Le succès que lui vaut son interprétation amène la violoniste à offrir un bis, là encore inhabituel, puisqu’il implique un accompagnement orchestral. Il s’agit d’une très nostalgique mélodie traditionnelle géorgienne transcrite par le compositeur, compatriote de la violoniste, Sulkhan Tsintsadze.

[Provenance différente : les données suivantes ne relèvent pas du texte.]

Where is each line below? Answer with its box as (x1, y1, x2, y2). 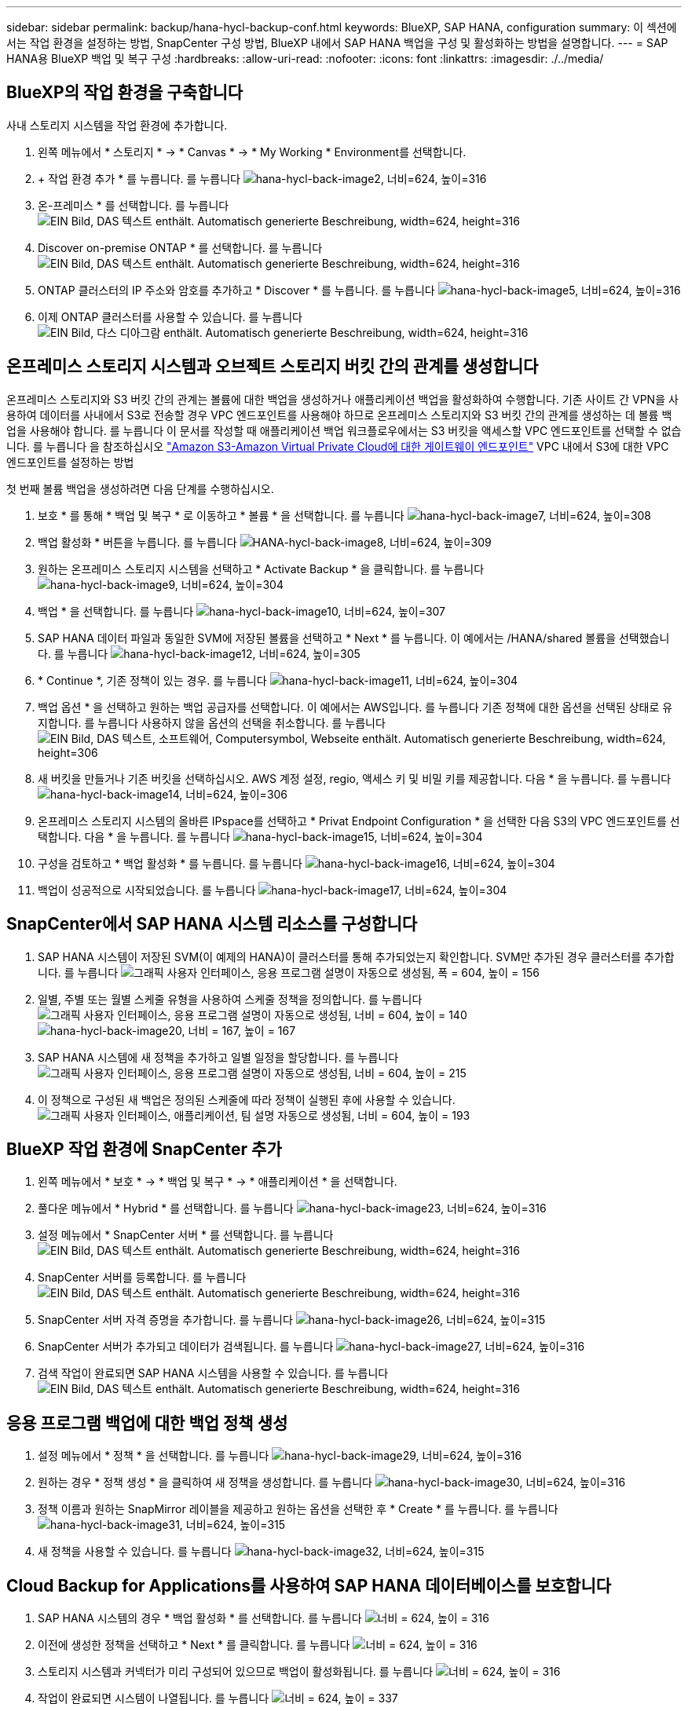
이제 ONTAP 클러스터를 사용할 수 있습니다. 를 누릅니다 (38, 309, 302, 324)
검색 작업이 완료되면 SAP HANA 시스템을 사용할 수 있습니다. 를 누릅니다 (38, 1366, 389, 1380)
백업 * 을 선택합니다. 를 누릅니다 (38, 604, 194, 618)
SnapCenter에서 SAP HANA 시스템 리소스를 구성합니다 (6, 914, 418, 934)
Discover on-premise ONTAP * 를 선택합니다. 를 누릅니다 (38, 240, 323, 254)
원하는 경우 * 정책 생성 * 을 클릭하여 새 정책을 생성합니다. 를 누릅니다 (38, 1475, 372, 1490)
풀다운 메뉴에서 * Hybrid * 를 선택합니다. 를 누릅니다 (38, 1201, 294, 1216)
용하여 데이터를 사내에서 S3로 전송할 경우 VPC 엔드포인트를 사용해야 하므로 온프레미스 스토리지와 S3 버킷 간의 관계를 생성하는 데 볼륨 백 (6, 408, 672, 422)
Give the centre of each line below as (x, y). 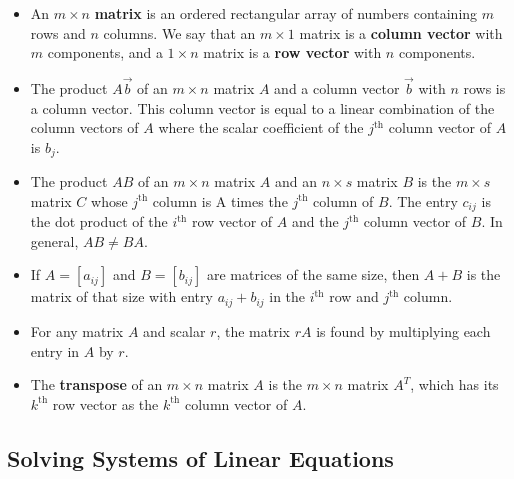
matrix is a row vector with (292, 52)
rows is (484, 88)
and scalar (174, 330)
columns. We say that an (179, 32)
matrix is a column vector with (401, 32)
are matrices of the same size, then (313, 274)
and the (315, 221)
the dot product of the (99, 221)
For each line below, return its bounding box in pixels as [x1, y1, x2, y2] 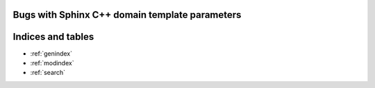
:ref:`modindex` [30, 58, 74, 67]
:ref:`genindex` [30, 49, 73, 58]
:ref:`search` [30, 69, 66, 77]
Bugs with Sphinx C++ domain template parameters [12, 9, 242, 21]
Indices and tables [12, 31, 94, 43]
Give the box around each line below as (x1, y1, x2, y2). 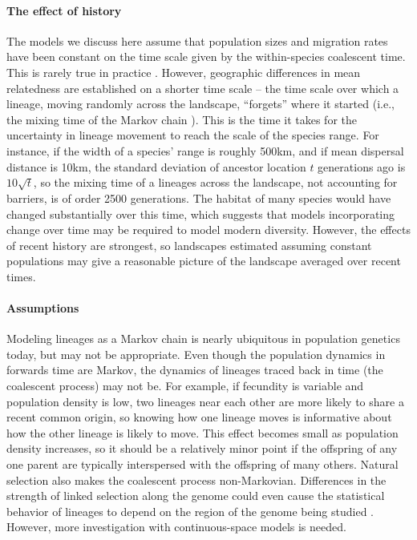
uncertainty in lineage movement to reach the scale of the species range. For (6, 127, 379, 143)
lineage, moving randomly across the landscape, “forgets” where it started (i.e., (6, 95, 395, 112)
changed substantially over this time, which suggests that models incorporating (6, 205, 395, 222)
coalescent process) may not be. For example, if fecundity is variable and (6, 377, 364, 394)
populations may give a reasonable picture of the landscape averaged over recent (6, 252, 401, 269)
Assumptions (6, 300, 79, 316)
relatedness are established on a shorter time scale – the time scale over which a (6, 79, 399, 96)
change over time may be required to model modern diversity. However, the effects (6, 221, 411, 238)
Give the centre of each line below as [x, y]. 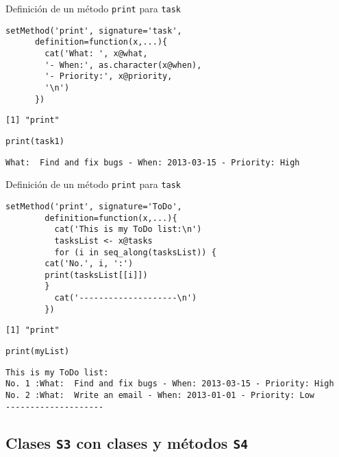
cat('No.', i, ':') [89, 264]
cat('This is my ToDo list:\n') [128, 230]
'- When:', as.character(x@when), [123, 65]
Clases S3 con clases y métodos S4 [127, 442]
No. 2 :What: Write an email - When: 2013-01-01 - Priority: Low [160, 396]
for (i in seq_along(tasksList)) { [135, 252]
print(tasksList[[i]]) [96, 275]
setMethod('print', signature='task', [94, 31]
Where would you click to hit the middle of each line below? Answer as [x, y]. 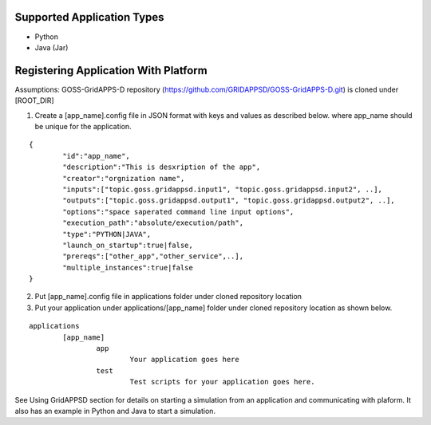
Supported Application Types [89, 17]
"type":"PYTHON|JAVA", [107, 234]
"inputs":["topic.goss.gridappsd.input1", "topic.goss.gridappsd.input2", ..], [223, 189]
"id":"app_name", [97, 156]
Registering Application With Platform [111, 71]
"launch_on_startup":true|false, [128, 245]
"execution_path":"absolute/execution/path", [153, 223]
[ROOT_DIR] [35, 100]
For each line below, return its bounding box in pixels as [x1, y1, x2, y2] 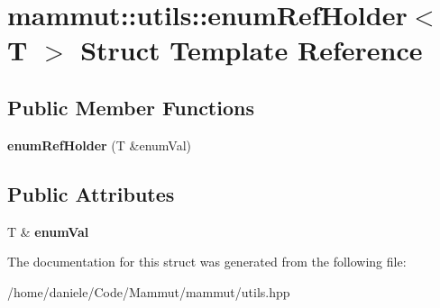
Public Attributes [7, 179, 175, 207]
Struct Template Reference [80, 32, 423, 68]
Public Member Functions [7, 93, 254, 121]
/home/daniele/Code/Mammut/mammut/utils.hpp [7, 282, 290, 301]
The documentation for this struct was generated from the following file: [7, 252, 407, 271]
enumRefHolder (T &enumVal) [7, 135, 192, 154]
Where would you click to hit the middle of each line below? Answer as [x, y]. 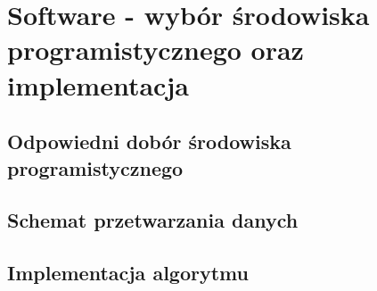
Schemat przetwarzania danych [153, 220]
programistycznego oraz [156, 50]
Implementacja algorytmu [128, 273]
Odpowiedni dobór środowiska [149, 141]
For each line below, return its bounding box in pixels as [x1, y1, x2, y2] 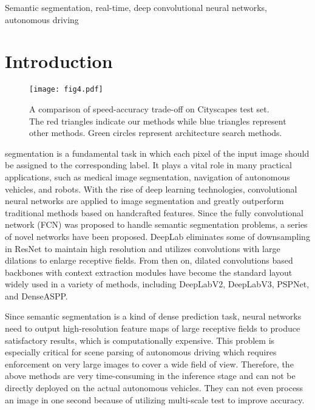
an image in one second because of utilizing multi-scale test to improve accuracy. [5, 393, 305, 406]
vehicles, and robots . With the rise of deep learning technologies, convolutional [5, 182, 297, 195]
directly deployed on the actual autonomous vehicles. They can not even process [5, 381, 303, 394]
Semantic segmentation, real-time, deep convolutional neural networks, [5, 1, 267, 13]
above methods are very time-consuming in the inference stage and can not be [5, 369, 296, 382]
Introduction [5, 49, 113, 73]
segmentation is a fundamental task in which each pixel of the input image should [5, 146, 310, 159]
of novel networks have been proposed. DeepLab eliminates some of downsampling [5, 230, 310, 242]

La seconde partie de la soirée s’ouvre sur la grand-voile du vaisseau de Sindbad le marin. La suite symphonique Schéhérazade, de Nikolaï Rimski-Korsakov, déploie tous les sortilèges des contes des Mille et Une Nuits grâce à la munificence d’une orchestration débordante de couleurs, de rythmes et de contrastes. Yannick Nézet-Séguin amène son orchestre à puiser dans ses impressionnantes ressources dynamiques et dans son incroyable palette de couleurs, quitte à déborder des limites ordonnées de la partition dans la première partie de l’œuvre. Dès le Récit du Prince Kalender, le jeu instrumental se discipline et s’organise avec plus de rigueur. On peut alors admirer les diverses interventions solistes, notamment celles, magnifiques d’intensité, du basson, de la flûte (on reconnaît bien là le jeu splendide de Juliette Hurel), du violoncelle et de tous les pupitres sollicités. La palme revient évidemment au violon solo, Igor Gruppman, dans le « rôle » de Schéhérazade, la conteuse imaginative. Sa péroraison, toute de finesse et de sensibilité, constitue une tendre incitation au silence final.

Un nouveau bis permet, comme l’annonce Yannick Nézet-Séguin lui-même, d’apaiser la violence de la tempête déchaînée à la fin de Schéhérazade. La complicité joue jusqu’aux dernières mesures de ce poétique prélude de La Khovantchina de Modest Moussorgski.